Açıklamada toplu mezarla ilgili şu değerlendirme yapıldı:
“6 Nisan 2011 tarihinde Erzurum-Pasinler ilçesinin Batı Kışlasının doğusunda başlatılan Anadolu Lisesi inşaatının harfiyat çalışmaları esnasında çok sayıda insan iskeletlerine ait kafatası ve kemiklerin çıktığı bilgisi üzerine, Atatürk Üniversitesi Türk-Ermeni İlişkileri Araştırma Merkez Müdürlüğü tarafından adı geçen bölgede 18 Nisan 2011 tarihinde tarihçilerin ve arkeologların katılımıyla bir alan çalışması yapılmıştır.
Harfiyat alanında 1.30 m. derinliğinde, 6. m. genişliğinde ve 70 m. uzunluğundaki bir alanda çok sayıda insan iskeletlerine ait kafatası ve kemik kalıntılarına rastlanmıştır.
Harfiyat alanından çıkarılan kemikler ve kafatasları üzerinde yapılan incelemelerde herhangi bir kurşun, bıçak, hançer v.b. aletlere ait darp izleri görülmemiş, iskelet kalıntılarında çürümeye bağlı olarak bir takım bozulmaların bulunduğu görülmüştür.
Ayrıca yapılan bu alan çalışması sonucunda iskelet kalıntılarının bulunduğu alanda giysi parçaları v.b. kişisel malzemelerden herhangi birisine rastlanmamış olması, tespit edilen diğer bir önemli husustur.
Elimizdeki mevcut arşiv belgeleri (Başbakanlık Osmanlı Arşivleri ve Genelkurmay Başkanlığı Arşivleri), kaynaklar, hatıratlar ve 1993 yılında yine Pasinler-Tımar Köyü’nde yapılan bilimsel toplu mezar kazı çalışmalarının elde edilen sonuçlarına göre I. Dünya Savaşı içerisinde 1914-1918 yılları arasında Pasinler (Hasankale) ve çevre köylerinde Taşnak Ermeni çeteleri tarafından yerli ahaliye yönelik bir Müslüman-Türk katliamı gerçekleştirilmiştir.

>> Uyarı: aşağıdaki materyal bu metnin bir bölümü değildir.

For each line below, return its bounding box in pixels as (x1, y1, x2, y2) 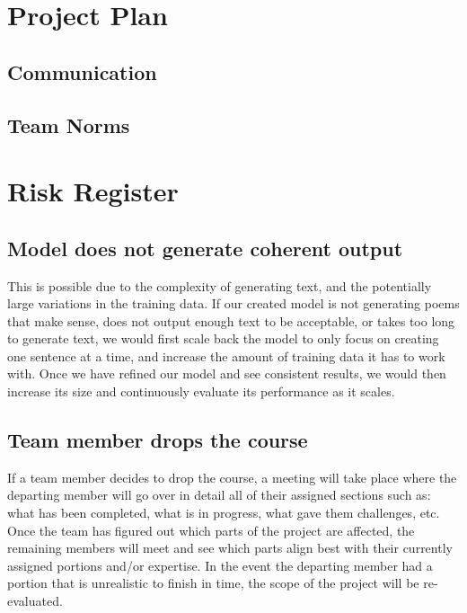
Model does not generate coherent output (7, 234, 403, 262)
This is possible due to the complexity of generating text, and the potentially (7, 276, 432, 295)
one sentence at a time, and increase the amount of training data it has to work (7, 346, 445, 365)
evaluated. (7, 591, 63, 610)
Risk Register (7, 173, 179, 209)
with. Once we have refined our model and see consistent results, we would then (7, 364, 446, 383)
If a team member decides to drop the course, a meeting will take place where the (7, 467, 457, 486)
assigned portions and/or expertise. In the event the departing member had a (7, 555, 433, 574)
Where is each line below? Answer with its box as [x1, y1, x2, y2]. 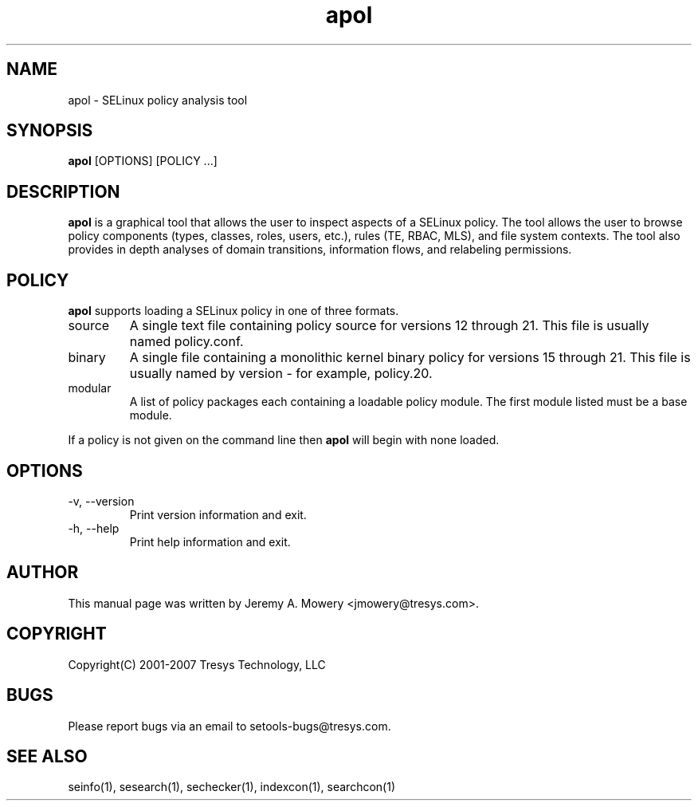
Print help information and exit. [129, 534, 291, 549]
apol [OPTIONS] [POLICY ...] [68, 154, 218, 168]
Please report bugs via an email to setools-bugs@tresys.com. [68, 718, 391, 733]
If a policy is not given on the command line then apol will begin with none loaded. [68, 433, 500, 447]
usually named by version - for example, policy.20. [129, 365, 433, 382]
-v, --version [68, 494, 135, 508]
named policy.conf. [129, 333, 244, 350]
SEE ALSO [6, 746, 88, 766]

Pasinler (Hasankale),de yaklaşık 1500 Müslüman sivil ahalinin katledildiğini 13 Mart 1918`de Hasankale`ye giren Süvari Alay Kumandanının raporundan anlaşılmaktadır.

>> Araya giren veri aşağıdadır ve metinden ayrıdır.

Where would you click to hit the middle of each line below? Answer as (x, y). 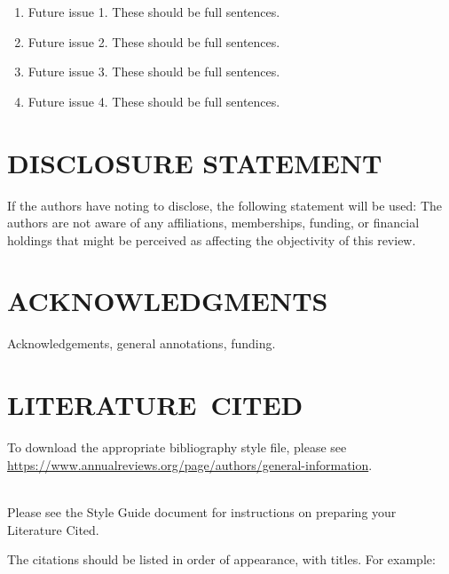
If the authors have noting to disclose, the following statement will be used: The (225, 205)
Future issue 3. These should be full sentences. (154, 72)
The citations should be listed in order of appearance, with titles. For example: (221, 559)
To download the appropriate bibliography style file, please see (177, 447)
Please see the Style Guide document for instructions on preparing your (202, 511)
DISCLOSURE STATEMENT (195, 162)
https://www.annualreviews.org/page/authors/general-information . (190, 464)
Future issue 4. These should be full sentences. (154, 101)
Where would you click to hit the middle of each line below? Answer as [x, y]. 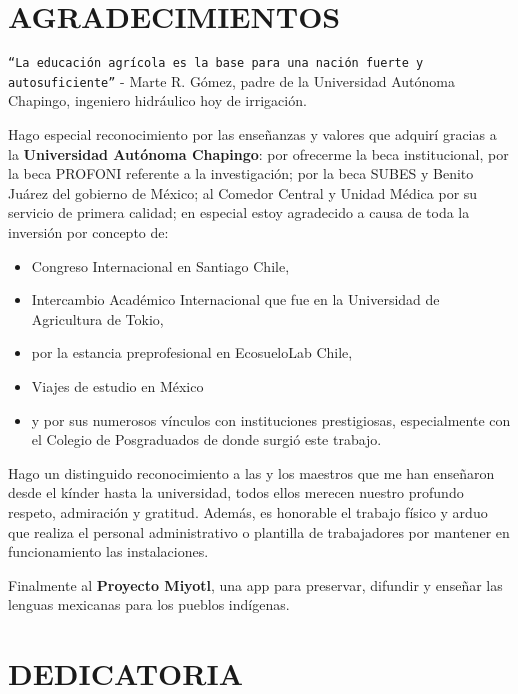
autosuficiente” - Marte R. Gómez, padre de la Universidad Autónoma [231, 80]
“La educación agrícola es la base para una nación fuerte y [216, 63]
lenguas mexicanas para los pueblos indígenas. [149, 604]
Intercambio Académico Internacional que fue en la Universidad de [235, 299]
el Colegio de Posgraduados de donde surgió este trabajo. [206, 439]
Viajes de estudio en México [117, 385]
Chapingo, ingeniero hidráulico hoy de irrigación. [157, 100]
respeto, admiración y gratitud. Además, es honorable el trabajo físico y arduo [248, 511]
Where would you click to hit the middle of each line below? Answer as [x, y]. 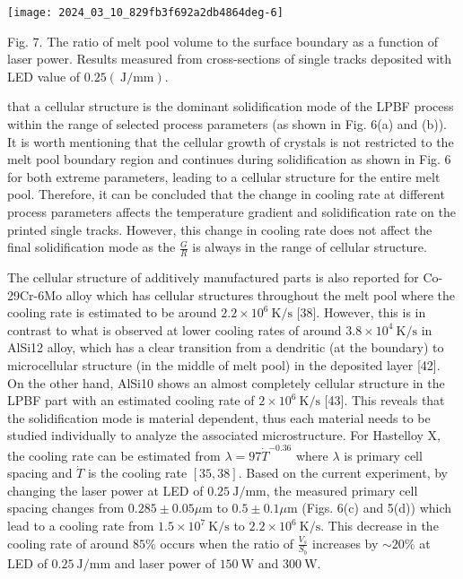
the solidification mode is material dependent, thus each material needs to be [219, 417]
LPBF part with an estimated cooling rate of [131, 400]
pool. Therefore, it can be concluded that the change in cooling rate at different [226, 194]
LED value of [44, 76]
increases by [345, 543]
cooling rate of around [68, 543]
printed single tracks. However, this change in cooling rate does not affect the [220, 229]
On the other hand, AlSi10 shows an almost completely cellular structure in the [226, 382]

Fakat Batı Kışlası`nın doğusundaki harfiyat alanından Ermeni çetelerinin katlettiği Müslüman-Türklere ait bir toplu mezar olmadığı ihtimali yapılan söz konusu alan çalışması sonucunda ortaya çıkarılmıştır.
Şöyle ki, I. Dünya Savaşı`nın devam ettiği 1915-1916 yıllarında 3. Türk Ordusu`na bağlı Seyyar bir hastanenin bu alanda kurulmuş olması ve bu tarihlerde en büyük askeri sağlık kuruluşlarından birinin de Hasankale`de olması araştırmalarımızın sağlık sahasında yoğunlaşmasına sebep olmuştur.
Yine aynı tarihlerde 3. Türk Ordusu`nda tifo, tifüs ve kolera gibi salgın hastalıkların yaygın bir şekilde ölümlere sebep olduğu bilinen bir gerçek olması da çalışma ve değerlendirmelerimizin bu eksende yürütülmesini etkileyen başka önemli bir faktör olmuştur.
Bu tarihlerde 3. Ordu bir taraftan Ruslara ve Ermenilere karşı Doğu Anadolu`da amansız bir savaş sürdürürken diğer taraftan tifo, tifüs, kolera ve lekeli tifo gibi salgın hastalıklarla mücadele etmekteydi.
Gerçekten de bölgedeki salgın hastalıklarla mücadele etmek amacıyla Hasankale`de Ocak 1915`de yaralıların tedavisi için 700 yataklı bir seyyar hastane kuruldu. 9. Kolordu`ya bağlı 28. Tümen Hasankale`de konuşlandırılmıştı.
Bu tümenden her gün Seyyar Hastaneye 300-400 hasta asker, subay geliyordu. 3. Ordu`da görevli doktorlar ve diğer sağlık personellerinin özellikle de salgın hastalıklara karşı olağanüstü mücadele etmelerine rağmen her gün birkaç askerimiz salgın hastalıklardan birine yenik düşerek şehit düşüyorlardı.